Taken together, Experiments 1-3 provide evidence in favor of the distinctive claim of the motor theory of speech perception that the motor system is recruited for perceiving speech.

Experiment 1 confirmed that the perceptuomotor effects found by Kerzel and Bekkering (2000) extend to the auditory modality. It also demonstrated that a mismatch in one vocal gesture can neutralize the facilitatory effect of a match in another vocal gesture.

Experiments 2 and 3 confirmed, in ever more stringent conditions, the existence of perceptuomotor compatibility effects in speech. In particular, Experiment 2 demonstrated that perceptuomotor effects cannot be explained by stimulus-stimulus compatibility or selection effects, whereas Experiment 3 demonstrated that perceptuomotor effects can be detected in isolation from selection effects.

Across different experiments, with different materials and designs, Kerzel and Bekkering (2000) and we consistently found the same pattern of results: Perceiving syllables, by eye or by ear, affects the production of syllables, as predicted by the motor theory. The results of these two compatibility studies are consistent with the results of other studies with vocal tasks (Bell-Berti, Raphael, Pisoni, & Sawusch, 1978; Cooper, 1979; Fowler et al., 2003; Kerzel & Bekkering, 2000; Porter & Lubker, 1980). Moreover, the results of our Experiments 2 and 3 are fully compatible with the neural evidence about speech perception that we presented in the introduction (for a review, see Iacoboni, 2008). Not only did we find the same overall effects of perception on the motor system as in the neural studies, but the temporal course of such effects is also exactly the temporal course one would predict by looking at the neural activations.

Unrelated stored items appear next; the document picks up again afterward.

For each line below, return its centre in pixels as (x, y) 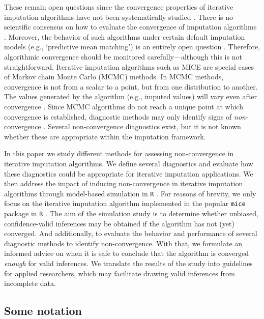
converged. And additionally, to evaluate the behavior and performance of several (131, 233)
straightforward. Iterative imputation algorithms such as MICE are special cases (129, 66)
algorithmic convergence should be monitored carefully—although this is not (123, 56)
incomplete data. (30, 283)
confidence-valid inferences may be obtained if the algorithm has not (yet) (119, 223)
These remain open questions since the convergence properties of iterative (119, 7)
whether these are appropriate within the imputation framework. (105, 136)
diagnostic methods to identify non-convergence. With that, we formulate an (123, 243)
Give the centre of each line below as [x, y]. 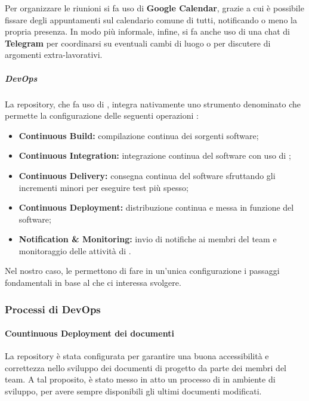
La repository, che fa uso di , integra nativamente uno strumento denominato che [153, 104]
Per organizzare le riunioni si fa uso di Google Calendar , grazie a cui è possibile [154, 8]
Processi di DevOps [53, 309]
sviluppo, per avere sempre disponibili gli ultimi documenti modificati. [133, 391]
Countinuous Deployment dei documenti [89, 333]
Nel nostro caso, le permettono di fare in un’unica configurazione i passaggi [142, 271]
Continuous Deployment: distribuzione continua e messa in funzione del [156, 207]
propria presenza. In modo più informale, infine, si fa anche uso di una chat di [147, 31]
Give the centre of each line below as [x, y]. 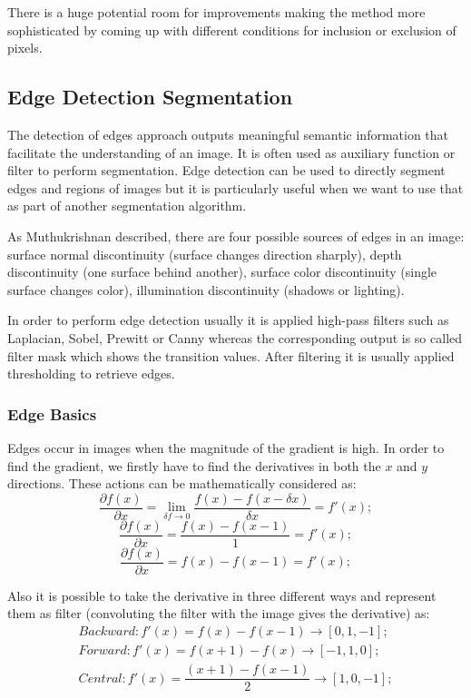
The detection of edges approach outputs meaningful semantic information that [228, 134]
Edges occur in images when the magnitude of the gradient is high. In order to [226, 447]
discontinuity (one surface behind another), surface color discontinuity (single [222, 272]
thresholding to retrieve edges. [91, 374]
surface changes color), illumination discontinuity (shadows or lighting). [206, 289]
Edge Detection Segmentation [150, 97]
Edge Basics [52, 413]
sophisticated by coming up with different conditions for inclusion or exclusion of [232, 29]

The claim of the motor theory that the motor system is recruited for perceiving speech represents today a simple unifying explanation for a large number of empirical results related to speech perception. More generally, the simple explanation offered by the motor theory for perceptuomotor effects in speech is consistent with a general trend in contemporary cognitive science (Galantucci et al., 2006). In the last 20 years, the idea that the motor system plays a role in perception has been suggested by a number of scholars in different fields (e.g., Prinz, 1990; Rizzolatti & Craighero, 2004; Viviani, 2002) to explain perceptuomotor interactions that occur in non-speech-related tasks, at a behavioral level (e.g., Stürmer, Aschersleben, & Prinz, 2000; Viviani, Baud Bovy, & Redolfi, 1997), as well as at a physiological level (e.g., Fadiga, Fogassi, Pavesi, & Rizzolatti, 1995; Grafton, Arbib, Fadiga, & Rizzolatti, 1996; Iacoboni et al., 1999; Strafella & Paus, 2000). In other words (and contrary to the expectations of motor theorists, e.g., Liberman & Mattingly, 1985), the claim of the motor theory of speech perception that perceiving speech implies the activation of the motor system appears to be an expected consequence of a much broader design feature of cognition.